Wallace McRae

Cowboy Poet
A man in a coboy hat sitting with a book on his lap.

Photo by Tom Pich

Bio

Wallace McRae was born in 1936, the son of a second-generation rancher from the Rosebud Creek area near Colstrip, in southeastern Montana. McRae's family ranch is bordered on the east by the Tongue River and lies just north of the Northern Cheyenne Indian Reservation. Both of his parents were born and raised on Rosebud Creek, and his family has raised sheep and cattle in this region since 1885.

McRae grew up working on his family's ranch and spent much of his time as a cowboy. He attended local schools and then enrolled in Montana State University, where he received a Bachelor of Science degree in zoology. In 1958, he was commissioned as a naval officer and served in the Atlantic and Mediterranean fleets. After the death of his father in 1960, he returned to Montana with his wife, Ruth Hayes, and took over the operations of his family ranch.

Growing up in Montana, McRae was fascinated by the records left by early settlers — diaries, letters, journals, and even such fripperies as new words to old tunes. They also left a distinctive style of poetry that recounted their exploratory adventures and the day-to-day life in their settlements. In this context, a tradition of public recitations arose, featuring narrative verse, often dramatic and sometimes comic. This "frontier" style, as it was called, was evident in the writing of Robert W. Service and was carried on in an oral tradition among working cowboys and ranchers.

McRae recalled that he recited his first poem, a "Christmas piece," delivered at the local one-room schoolhouse that his sisters attended, when he was four years old.

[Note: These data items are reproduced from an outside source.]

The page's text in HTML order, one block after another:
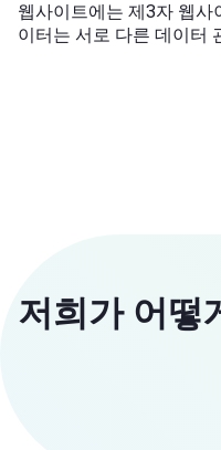
웹사이트에는 제3자 웹
이터는 서로 다른 데이터
저희가 어떻
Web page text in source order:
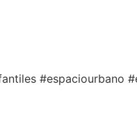
#espaciourbano
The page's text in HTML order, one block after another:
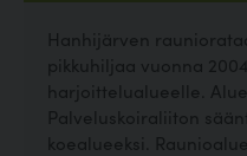
Hanhijärven
pikkuhiljaa vuonna
harjoittelualueelle.
Palveluskoiraliiton
koealueeksi.
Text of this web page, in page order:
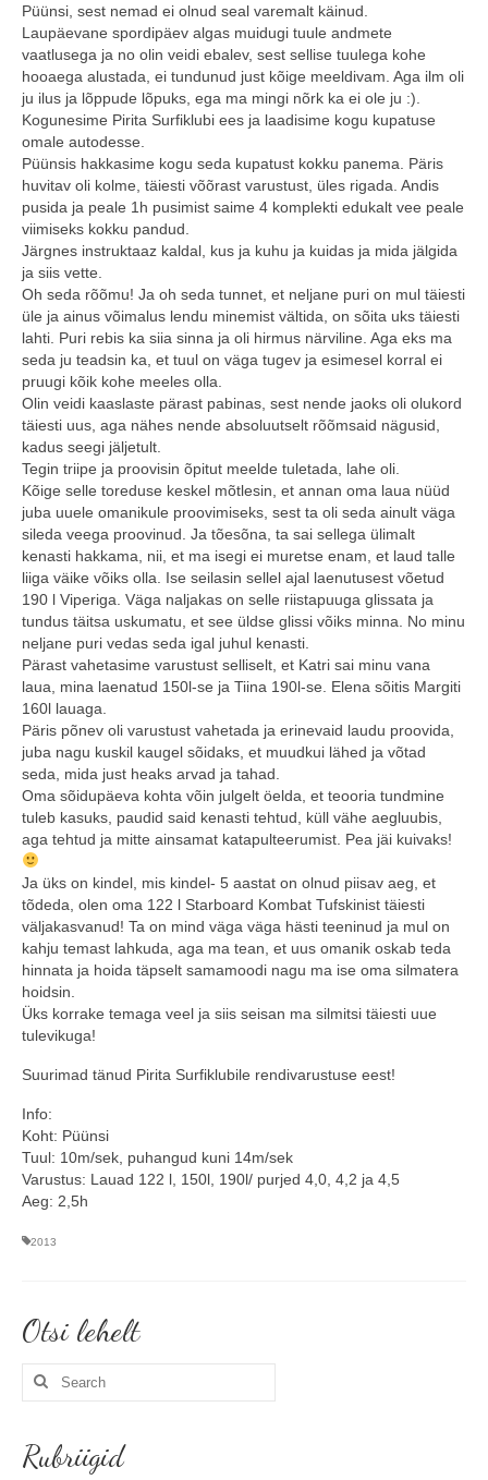
Uudised ja blogi
Püünsi, sest nemad ei olnud seal varemalt käinud.
Laupäevane spordipäev algas muidugi tuule andmete
vaatlusega ja no olin veidi ebalev, sest sellise tuulega kohe
hooaega alustada, ei tundunud just kõige meeldivam. Aga ilm oli
ju ilus ja lõppude lõpuks, ega ma mingi nõrk ka ei ole ju :).
Kogunesime Pirita Surfiklubi ees ja laadisime kogu kupatuse
omale autodesse.
Püünsis hakkasime kogu seda kupatust kokku panema. Päris
huvitav oli kolme, täiesti võõrast varustust, üles rigada. Andis
pusida ja peale 1h pusimist saime 4 komplekti edukalt vee peale
viimiseks kokku pandud.
Järgnes instruktaaz kaldal, kus ja kuhu ja kuidas ja mida jälgida
ja siis vette.
Oh seda rõõmu! Ja oh seda tunnet, et neljane puri on mul täiesti
üle ja ainus võimalus lendu minemist vältida, on sõita uks täiesti
lahti. Puri rebis ka siia sinna ja oli hirmus närviline. Aga eks ma
seda ju teadsin ka, et tuul on väga tugev ja esimesel korral ei
pruugi kõik kohe meeles olla.
Olin veidi kaaslaste pärast pabinas, sest nende jaoks oli olukord
täiesti uus, aga nähes nende absoluutselt rõõmsaid nägusid,
kadus seegi jäljetult.
Tegin triipe ja proovisin õpitut meelde tuletada, lahe oli.
Kõige selle toreduse keskel mõtlesin, et annan oma laua nüüd
juba uuele omanikule proovimiseks, sest ta oli seda ainult väga
sileda veega proovinud. Ja tõesõna, ta sai sellega ülimalt
kenasti hakkama, nii, et ma isegi ei muretse enam, et laud talle
liiga väike võiks olla. Ise seilasin sellel ajal laenutusest võetud
190 l Viperiga. Väga naljakas on selle riistapuuga glissata ja
tundus täitsa uskumatu, et see üldse glissi võiks minna. No minu
neljane puri vedas seda igal juhul kenasti.
Pärast vahetasime varustust selliselt, et Katri sai minu vana
laua, mina laenatud 150l-se ja Tiina 190l-se. Elena sõitis Margiti
160l lauaga.
Päris põnev oli varustust vahetada ja erinevaid laudu proovida,
juba nagu kuskil kaugel sõidaks, et muudkui lähed ja võtad
seda, mida just heaks arvad ja tahad.
Oma sõidupäeva kohta võin julgelt öelda, et teooria tundmine
tuleb kasuks, paudid said kenasti tehtud, küll vähe aegluubis,
aga tehtud ja mitte ainsamat katapulteerumist. Pea jäi kuivaks!
Ja üks on kindel, mis kindel- 5 aastat on olnud piisav aeg, et
tõdeda, olen oma 122 l Starboard Kombat Tufskinist täiesti
väljakasvanud! Ta on mind väga väga hästi teeninud ja mul on
kahju temast lahkuda, aga ma tean, et uus omanik oskab teda
hinnata ja hoida täpselt samamoodi nagu ma ise oma silmatera
hoidsin.
Üks korrake temaga veel ja siis seisan ma silmitsi täiesti uue
tulevikuga!
Suurimad tänud Pirita Surfiklubile rendivarustuse eest!
Info:
Koht: Püünsi
Tuul: 10m/sek, puhangud kuni 14m/sek
Varustus: Lauad 122 l, 150l, 190l/ purjed 4,0, 4,2 ja 4,5
Aeg: 2,5h
2013
Otsi lehelt
Search
Rubriigid
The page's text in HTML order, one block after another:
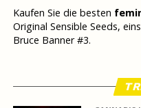
Kaufen Sie die besten
Original Sensible Seeds,
Bruce Banner #3.
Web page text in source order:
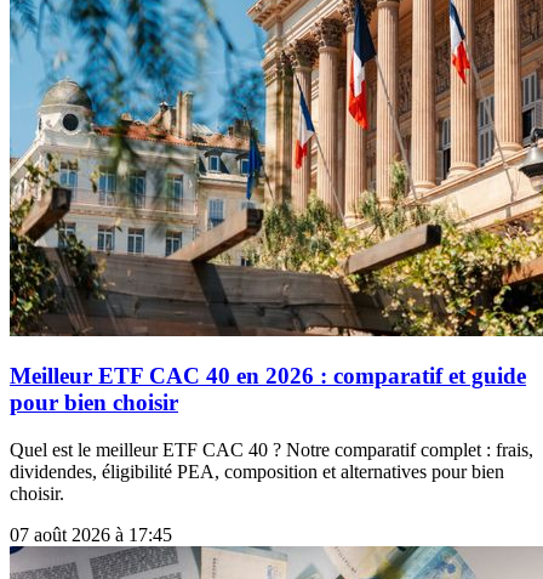
Meilleur ETF CAC 40 en 2026 : comparatif et guide
pour bien choisir
Quel est le meilleur ETF CAC 40 ? Notre comparatif complet : frais,
dividendes, éligibilité PEA, composition et alternatives pour bien
choisir.
07 août 2026 à 17:45
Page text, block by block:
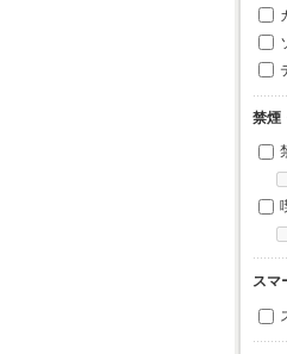
禁煙
スマ
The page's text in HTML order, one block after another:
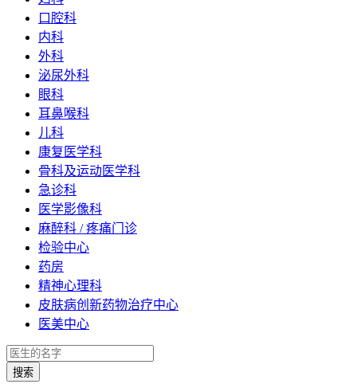
口腔科
内科
外科
泌尿外科
眼科
耳鼻喉科
儿科
康复医学科
骨科及运动医学科
急诊科
医学影像科
麻醉科 / 疼痛门诊
检验中心
药房
精神心理科
皮肤病创新药物治疗中心
医美中心
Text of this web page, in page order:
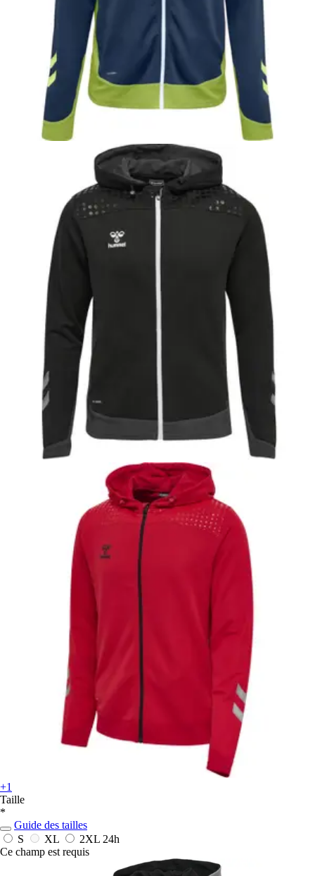
+1
Taille
*
Guide des tailles
S
XL 2XL 24h
Ce champ est requis
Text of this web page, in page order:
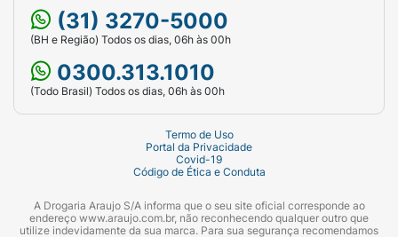
Conheça a linha completa Mustela Bebê, feita
com prioridade a ingredientes naturais e
seguros, para uso desde o nascimento.
(31) 3270-5000
(BH e Região) Todos os dias, 06h às 00h
0300.313.1010
(Todo Brasil) Todos os dias, 06h às 00h
Termo de Uso
Portal da Privacidade
Covid-19
Código de Ética e Conduta
A Drogaria Araujo S/A informa que o seu site oficial corresponde ao
endereço www.araujo.com.br, não reconhecendo qualquer outro que
utilize indevidamente da sua marca. Para sua segurança recomendamos
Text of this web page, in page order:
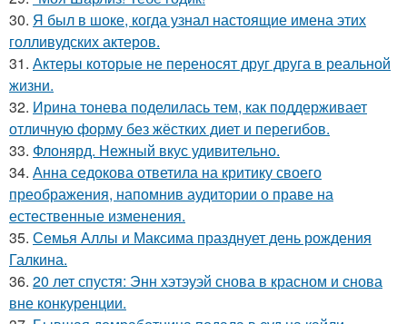
30. Я был в шоке, когда узнал настоящие имена этих
голливудских актеров.
31. Актеры которые не переносят друг друга в реальной
жизни.
32. Ирина тонева поделилась тем, как поддерживает
отличную форму без жёстких диет и перегибов.
33. Флонярд. Нежный вкус удивительно.
34. Анна седокова ответила на критику своего
преображения, напомнив аудитории о праве на
естественные изменения.
35. Семья Аллы и Максима празднует день рождения
Галкина.
36. 20 лет спустя: Энн хэтэуэй снова в красном и снова
вне конкуренции.

Since then, McRae has written more than 100 poems, among them the enormously successful "Reincarnation," a poem destined to outlive him; it has already become part of oral tradition and is recited by cowboys around the country who have never met the author.

McRae has published three books of poetry: It's Just Grass %26 Water, Up North Is Down the Crick, and Things of Intrinsic Worth. Like the tradition he honors, he has written not only on humorous and romantic topics but on matters of public concern as well, such as the need for environmental protection and the effects of strip mining in the West. Another group of poems, such as "A Conversation with Albert," deal with his Cheyenne neighbors. McRae's work preserves the tradition of oral narrative poetry and infuses it with originality and unforgettable turns of language and inspiration.